- **TASK**: What is needed is a word-for-word copy of the listing below, without pictures.
★ ★ ★ ★ ★ ★ ★
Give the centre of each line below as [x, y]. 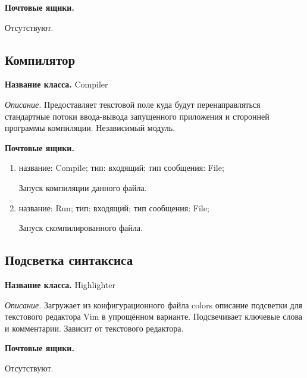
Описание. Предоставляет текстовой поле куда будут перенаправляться [133, 104]
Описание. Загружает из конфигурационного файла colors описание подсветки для [154, 304]
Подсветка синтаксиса [69, 260]
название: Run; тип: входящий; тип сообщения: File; [114, 207]
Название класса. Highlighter [60, 284]
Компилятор [40, 59]
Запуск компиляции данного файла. [83, 187]
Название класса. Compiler [57, 84]
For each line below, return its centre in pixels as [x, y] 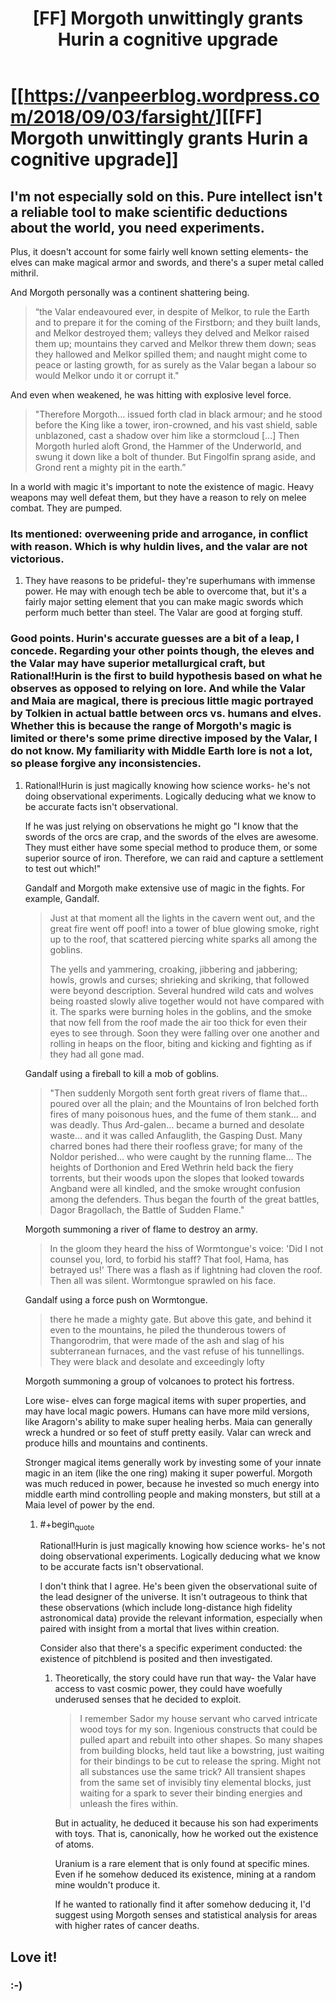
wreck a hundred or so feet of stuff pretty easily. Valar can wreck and [168, 1432]
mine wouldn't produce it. [107, 1885]
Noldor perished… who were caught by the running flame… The [181, 1156]
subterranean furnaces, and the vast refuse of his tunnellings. [177, 1351]
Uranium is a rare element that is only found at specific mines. [182, 1864]
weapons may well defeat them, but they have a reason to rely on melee [158, 497]
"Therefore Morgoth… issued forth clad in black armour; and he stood [178, 414]
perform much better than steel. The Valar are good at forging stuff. [163, 613]
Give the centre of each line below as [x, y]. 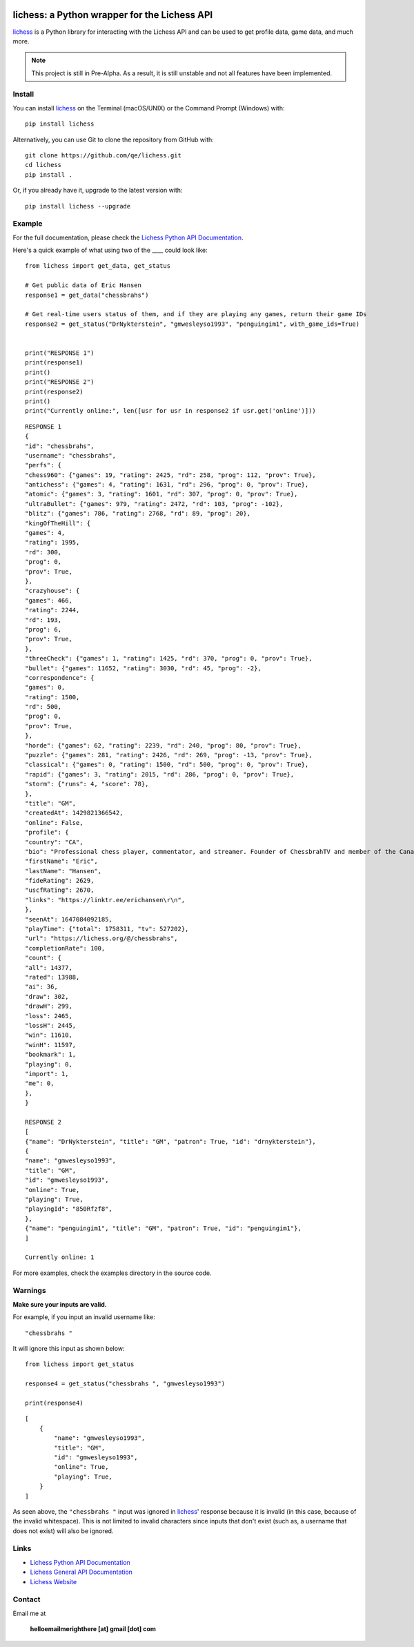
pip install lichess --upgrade [78, 206]
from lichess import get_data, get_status [98, 266]
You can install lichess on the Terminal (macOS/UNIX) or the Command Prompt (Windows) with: [149, 108]
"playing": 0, [49, 1064]
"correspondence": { [60, 678]
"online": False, [54, 822]
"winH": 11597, [51, 1045]
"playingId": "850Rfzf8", [69, 1209]
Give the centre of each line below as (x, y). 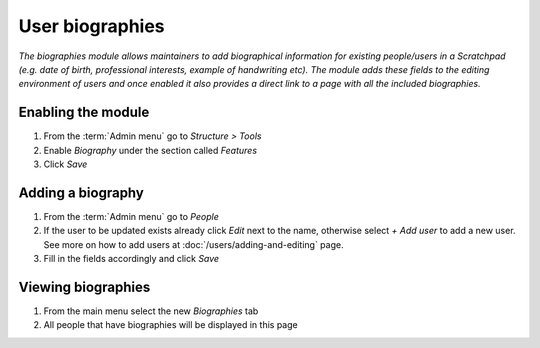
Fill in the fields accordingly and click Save (131, 259)
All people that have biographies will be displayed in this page (171, 325)
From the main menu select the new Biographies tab (151, 311)
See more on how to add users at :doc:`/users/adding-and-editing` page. (193, 244)
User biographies (91, 26)
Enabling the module (84, 112)
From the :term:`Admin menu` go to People (131, 216)
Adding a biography (81, 192)
★ ★ ★ ★ ★ ★ ★
- **RESPONSE TO THE EXERCISE**:
Give the centre of each line below as [x, y]. 
Описание. Предоставляет текстовой поле куда будут перенаправляться [133, 104]
Описание. Загружает из конфигурационного файла colors описание подсветки для [154, 304]
Подсветка синтаксиса [69, 260]
название: Run; тип: входящий; тип сообщения: File; [114, 207]
Название класса. Highlighter [60, 284]
Компилятор [40, 59]
Запуск компиляции данного файла. [83, 187]
Название класса. Compiler [57, 84]
For each line below, return its centre in pixels as [x, y] 
wreck a hundred or so feet of stuff pretty easily. Valar can wreck and [168, 1432]
mine wouldn't produce it. [107, 1885]
Noldor perished… who were caught by the running flame… The [181, 1156]
subterranean furnaces, and the vast refuse of his tunnellings. [177, 1351]
Uranium is a rare element that is only found at specific mines. [182, 1864]
weapons may well defeat them, but they have a reason to rely on melee [158, 497]
"Therefore Morgoth… issued forth clad in black armour; and he stood [178, 414]
perform much better than steel. The Valar are good at forging stuff. [163, 613]
Give the centre of each line below as [x, y]. 
pip install lichess --upgrade [78, 206]
from lichess import get_data, get_status [98, 266]
You can install lichess on the Terminal (macOS/UNIX) or the Command Prompt (Windows) with: [149, 108]
"playing": 0, [49, 1064]
"correspondence": { [60, 678]
"online": False, [54, 822]
"winH": 11597, [51, 1045]
"playingId": "850Rfzf8", [69, 1209]
Give the centre of each line below as (x, y). 
Fill in the fields accordingly and click Save (131, 259)
All people that have biographies will be displayed in this page (171, 325)
From the main menu select the new Biographies tab (151, 311)
See more on how to add users at :doc:`/users/adding-and-editing` page. (193, 244)
User biographies (91, 26)
Enabling the module (84, 112)
From the :term:`Admin menu` go to People (131, 216)
Adding a biography (81, 192)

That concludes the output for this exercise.